The house had quieted. The children had gone to rest after the long day, the halls of the Ahir estate humming softly with the weight of reunion and new beginnings. For the first time in decades, Avni and Raghav found themselves alone—two souls who had once been inseparable, then torn apart by cruelty, silence, and years that refused to stop passing.
They sat across from one another in the dimly lit courtyard, a lantern between them flickering in the night breeze. The silence was heavy but not empty—it was filled with unsaid words, buried questions, and emotions neither knew how to release.
Raghav was the first to break it. His voice was low, almost trembling. "Avni… no, Meera. For twenty-two years, I've carried your name in my heart like a prayer. Every sunrise was a reminder that you were out there, suffering, and I wasn't beside you. I failed you."
Avni's eyes glistened, but she held his gaze, her voice steady. "Failed me? Or abandoned me? Do you know what it was like, Raghav? To carry a child inside me, with five little ones clinging to me, while your mother's hatred spat in my face? To be thrown out of my own home and left to starve? And in all that darkness, you were gone. Now you tell me you were searching, but for twenty-two years, where were you when your children cried for their father?"
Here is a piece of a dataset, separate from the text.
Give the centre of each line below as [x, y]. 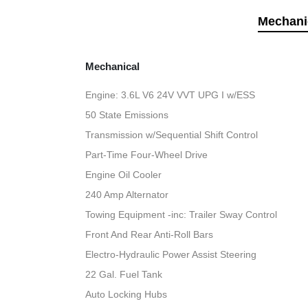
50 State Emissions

Her words were sharp, but beneath them lay a pain that begged for answers.
Raghav's shoulders shook as he bowed his head. "That night, when I returned to the house and found you gone, I swore to Savita that I would never forgive her. I told her I would find you no matter what it cost me. But fate was merciless—I met with an accident before I could even begin. I was in a coma for seven years, Avni. Seven years of silence, trapped between life and death, while you thought I had abandoned you."
Avni's breath caught. Her fingers clenched her sari tightly. "Seven years… and after that?"
"When I woke," Raghav said, lifting his tear-streaked face, "I had nothing but one purpose: to find you and the children. I built my own network, my own intelligence wing. Every resource I gained, every step I took, it was for you. I never went back to the Ahir house except as a guest. I cut ties with my mother, refused to speak her name. My life, Avni, was only the search for you. And though I couldn't reach you directly, every piece of help, every invisible shield around you and the children—it was me. I was there, even if you never knew."
Avni's tears fell now, unrestrained. Her voice cracked. "Do you know how many nights I hated you? How many times I told myself that you chose your family's pride over me? That you left me to suffer alone? My children grew thinking their father had forsaken them."
Raghav reached across the small table, his hand trembling. "And yet, despite all that hate, you are here. You are still the mother who raised six extraordinary children with courage I could never match. You carried my love even in my absence, whether you admit it or not. I failed to be beside you, Avni, but I never stopped being yours."
The silence that followed was no longer suffocating. It was tender, raw. Avni looked at him—the lines on his face deeper, his hair streaked with gray, but his eyes… his eyes still held the same devotion she remembered as a young bride.
Slowly, hesitantly, she placed her hand over his. "Raghav… I cannot erase the pain. I cannot forget the nights of hunger, the fear, the humiliation. But hearing this, knowing you did not abandon us willingly… it softens something in me. Maybe, after all these years, we can begin again. Not as broken souls, but as parents standing together for our children."
Raghav's tears turned into a trembling smile. He bent his head, pressing her hand against his forehead. "That is all I ever wanted—to stand beside you again, not as the man who lost you, but as the husband who will never let go."
Above them, the stars stretched wide across the night sky—silent witnesses to a love wounded but unbroken, scarred but enduring. For the first time in twenty-two years, Avni and Raghav sat not as strangers or exiled lovers, but as two halves of a whole finally piecing themselves back together.